Corvina


Australian Corvina wine regional and flavour profile

 

RED | LIGHT BODY | MEDIUM BODY

Corvina tastes and aromas

Smokey, red cherry, raspberries, floral scents of geranium, spices, hints of prune and fig. The finish is sometimes marked with sour cherry notes.

Corvina mouthfeel

Light to medium bodied, with low tannins and high acidity

Facts about Corvina

  • Corvina is an Italian wine grape variety that is sometimes also referred to as Corvina Veronese, Cruina, or in Europe, Cassabria.
  • Despite its powerful flavours, Corvina is capable of extreme complexity. Corvina is one of the main grapes used to produce Amarone, a popular wine produced by the ancient Roman method of appassimento – drying grapes on straw mats in the sun before ferment, which concentrates all elements including sugars and flavours. The shrivelled grapes produce intense prune and fig flavours alongside its usual fruit notes
  • Growing Corvina has been a centuries-old headache for many winemakers. To ripen properly, the buds require lots of space, leading to some very inventive and often very unusual-looking long canes in many an Italian vineyard.
  • The earliest written record of Corvina is in 1627, when it was quoted in Alessandro Peccana’s curiously titled paper, Problems of Cold Drinks.

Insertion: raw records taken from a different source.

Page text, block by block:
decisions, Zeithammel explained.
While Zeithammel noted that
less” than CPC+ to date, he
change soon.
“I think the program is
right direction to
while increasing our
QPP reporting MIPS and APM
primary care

Australian regions that produce Corvina

Plantings of Corvina and Rondinella (grapes used to create Amarone) can be found in the Hilltops region of NSW. The Hilltops climate is not dissimilar to northern Italy’s, with warm summers tempered by cool, mountain breezes.

The main producer, Freeman Vineyards, uses different winemaking processes from the traditional Italian practice, in that only a proportion of grapes is dried – in a neighbour’s solar-powered prune dehydrator – and then blended with non-dried fruit (all traditional Italian varietals) before being aged in old oak.

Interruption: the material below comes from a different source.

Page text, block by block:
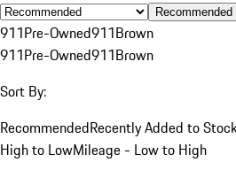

Outside of Australia, Corvina’s home is the Veneto in northeast Italy. Here it’s used (usually blended, but sometimes solo) to produce the iconic wines of Bardolino and Valpolicella. Records show that Corvina has grown in this area for many centuries.

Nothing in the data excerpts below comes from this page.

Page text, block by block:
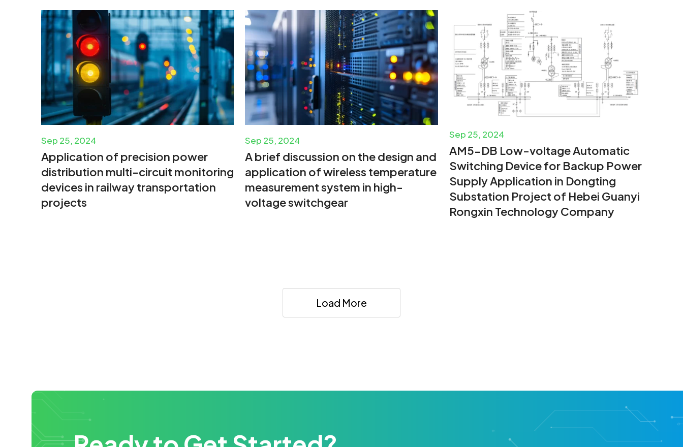
Sep 25, 2024
Application of precision power
distribution multi-circuit monitoring
devices in railway transportation
projects
Sep 25, 2024
A brief discussion on the design and
application of wireless temperature
measurement system in high-
voltage switchgear
Sep 25, 2024
AM5-DB Low-voltage Automatic
Switching Device for Backup Power
Supply Application in Dongting
Substation Project of Hebei Guanyi
Rongxin Technology Company
Load More

What food to pair with Corvina

Corvina wines pair well with a number of Italian dishes, particularly those that contain pasta and tomato based sauces. Although it is a red wine, it often pairs well with seafood dishes due to its light acidity, unusual given the general rule of thumb that red wine pairs with red meats, and white with fish, seafood and poultry.

When produced into Amarone wines, good foods that match the Amarone’s light acidity and flavour are creamy risottos, which allow the acidity to cut through the creaminess and compliment the dishes flavours.